Figure 16.3 Soldering examples.
16.4 Brazing
Brazing is similar to soldering in that the metals to be joined are not heated above their melting temperature. A non‐ferrous filler material is used that has a melting temperature above 450°C. Since the parent metal is not melted the filler material must obviously be of a different composition, usually an alloy of copper, silver or aluminium. A flux, or inert atmosphere, is used to help ensure a clean joint. The filler material is drawn into the space in the joints through capillary action, thus necessitating a good close fit between the components to be brazed, see Figure 16.4. Almost all metals can be joined by brazing; less heating is required when compared to welding, therefore less distortion of the workpiece occurs and the process can be mechanised. A major disadvantage, however, is that if heated above the brazing temperature the joint may be destroyed; this limits its application to areas where high temperatures are not expected. It is a stronger joint than a soldered one, but less strong than one that is welded.
Figure 16.4 Typical brazed joints.
16.5 Welding
In welding, two materials are joined together by the use of temperature or pressure, or a combination of both. The materials are usually metal but some welding of plastics is also carried out. The descriptions that follow apply to the welding of metals unless otherwise stated. At the joint the material fuses together to form a solid structure. Figure 16.1 shows the three main weld groupings, that is, fusion, resistance and solid state.
In fusion welding the metals to be joined are brought together and heat is applied to the joint. The edges of the parent metal are often prepared by machining, thus necessitating the use of additional ‘filler’ metal. The heat melts the parent and filler material at the interface, so allowing a strong homogeneous joint to be formed. In resistance welding the passage of an electric current across the joint interface causes local heating and melting; pressure is applied at the same time and a strong joint results. In solid state welding, pressure is often used in conjunction with appropriate metallurgical conditions; the parent metal is not melted.
16.5.1 Joints and Welds
Four of the basic joints used in welding are shown in Figure 16.5, that is, butt, corner, tee and lap. There are various types of weld used to create these joints and Figure 16.5 shows the fillet and butt welds, which are the most common types. The structure and nomenclature of a fillet weld is shown in Figure 16.6. The edges of the material to be joined require no special preparation. The fusion zone, that is, the area within which the metal is melted, consists mainly of the filler metal with a little of the parent metal. Fillet welds are often used to fill a corner and are very common in structural work, for example, stiffening ribs for a ship's hull may be welded in this way.

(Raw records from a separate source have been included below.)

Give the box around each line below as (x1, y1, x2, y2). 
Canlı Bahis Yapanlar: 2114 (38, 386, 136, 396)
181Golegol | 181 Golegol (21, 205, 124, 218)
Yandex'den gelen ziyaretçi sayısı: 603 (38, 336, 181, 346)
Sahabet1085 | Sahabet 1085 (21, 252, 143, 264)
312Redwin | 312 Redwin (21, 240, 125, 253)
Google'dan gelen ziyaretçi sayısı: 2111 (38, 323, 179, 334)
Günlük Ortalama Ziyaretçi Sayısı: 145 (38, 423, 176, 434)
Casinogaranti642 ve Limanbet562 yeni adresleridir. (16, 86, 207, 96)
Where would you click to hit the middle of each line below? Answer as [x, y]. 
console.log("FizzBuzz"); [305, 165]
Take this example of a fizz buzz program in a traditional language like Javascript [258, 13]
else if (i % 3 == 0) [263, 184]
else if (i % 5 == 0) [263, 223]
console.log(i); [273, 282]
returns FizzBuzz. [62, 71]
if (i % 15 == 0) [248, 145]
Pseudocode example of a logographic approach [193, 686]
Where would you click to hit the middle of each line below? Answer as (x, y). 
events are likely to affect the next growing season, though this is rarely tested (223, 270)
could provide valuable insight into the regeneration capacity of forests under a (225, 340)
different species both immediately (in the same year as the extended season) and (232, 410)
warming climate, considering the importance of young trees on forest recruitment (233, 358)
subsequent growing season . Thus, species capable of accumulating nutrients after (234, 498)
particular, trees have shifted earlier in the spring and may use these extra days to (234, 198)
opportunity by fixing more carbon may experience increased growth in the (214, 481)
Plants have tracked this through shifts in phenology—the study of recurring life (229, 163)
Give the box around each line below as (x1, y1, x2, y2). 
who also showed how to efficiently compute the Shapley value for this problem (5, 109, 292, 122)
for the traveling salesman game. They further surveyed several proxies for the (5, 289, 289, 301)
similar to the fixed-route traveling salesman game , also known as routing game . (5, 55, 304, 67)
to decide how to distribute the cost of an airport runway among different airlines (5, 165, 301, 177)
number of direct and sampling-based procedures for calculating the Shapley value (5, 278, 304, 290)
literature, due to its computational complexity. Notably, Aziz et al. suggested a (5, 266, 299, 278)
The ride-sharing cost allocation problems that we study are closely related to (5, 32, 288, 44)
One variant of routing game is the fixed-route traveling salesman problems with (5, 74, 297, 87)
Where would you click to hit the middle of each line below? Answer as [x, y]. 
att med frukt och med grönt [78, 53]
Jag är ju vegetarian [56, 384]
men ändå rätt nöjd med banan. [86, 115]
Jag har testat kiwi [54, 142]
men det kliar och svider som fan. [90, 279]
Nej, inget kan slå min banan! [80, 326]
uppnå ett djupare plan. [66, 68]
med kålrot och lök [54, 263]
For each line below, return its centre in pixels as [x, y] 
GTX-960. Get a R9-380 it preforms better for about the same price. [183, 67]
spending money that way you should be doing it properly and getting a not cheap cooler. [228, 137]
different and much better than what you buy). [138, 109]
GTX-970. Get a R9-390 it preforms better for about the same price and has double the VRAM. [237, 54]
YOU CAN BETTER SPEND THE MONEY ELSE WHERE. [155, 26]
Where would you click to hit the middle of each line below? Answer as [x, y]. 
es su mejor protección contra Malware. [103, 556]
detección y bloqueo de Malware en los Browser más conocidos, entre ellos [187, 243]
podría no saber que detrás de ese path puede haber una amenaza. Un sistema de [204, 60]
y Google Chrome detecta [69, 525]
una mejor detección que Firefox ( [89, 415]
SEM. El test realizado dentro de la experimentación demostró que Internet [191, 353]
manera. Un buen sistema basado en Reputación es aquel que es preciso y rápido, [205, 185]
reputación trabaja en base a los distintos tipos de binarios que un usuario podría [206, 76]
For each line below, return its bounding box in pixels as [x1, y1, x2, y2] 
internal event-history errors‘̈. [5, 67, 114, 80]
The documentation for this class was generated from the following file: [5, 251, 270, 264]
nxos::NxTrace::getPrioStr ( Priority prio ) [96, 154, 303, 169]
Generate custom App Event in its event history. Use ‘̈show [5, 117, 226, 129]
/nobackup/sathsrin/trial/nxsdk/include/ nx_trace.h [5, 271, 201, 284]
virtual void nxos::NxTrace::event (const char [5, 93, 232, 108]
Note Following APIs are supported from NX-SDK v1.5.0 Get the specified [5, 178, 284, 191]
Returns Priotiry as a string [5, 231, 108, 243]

Figure 16.5 Some basic welding joints and welds.
Figure 16.6 Fillet weld terminology.
A butt weld is shown in Figure 16.7. Where maximum strength is required on thicker materials, some sort of edge preparation of the parent metal is usually necessary, Figure 16.7 shows a ‘V’ preparation. This preparation is created either by the torch used in originally cutting the plate, or by machining using a single point cutting tool in a planing machine. When welding mild steel, using mild steel for the filler material, it is possible for the welded joint to be stronger than the parent metal.
Figure 16.7 Butt weld terminology.
16.5.2 Gas Welding
A number of welding processes employ the burning of a mixture of fuel gas and oxygen as the heat source for melting the joint. Additional material fed into the weld pool from a filler rod is usually necessary. Although this process can produce good quality welds there is a problem with distortion, and this prevents its widespread use in industry.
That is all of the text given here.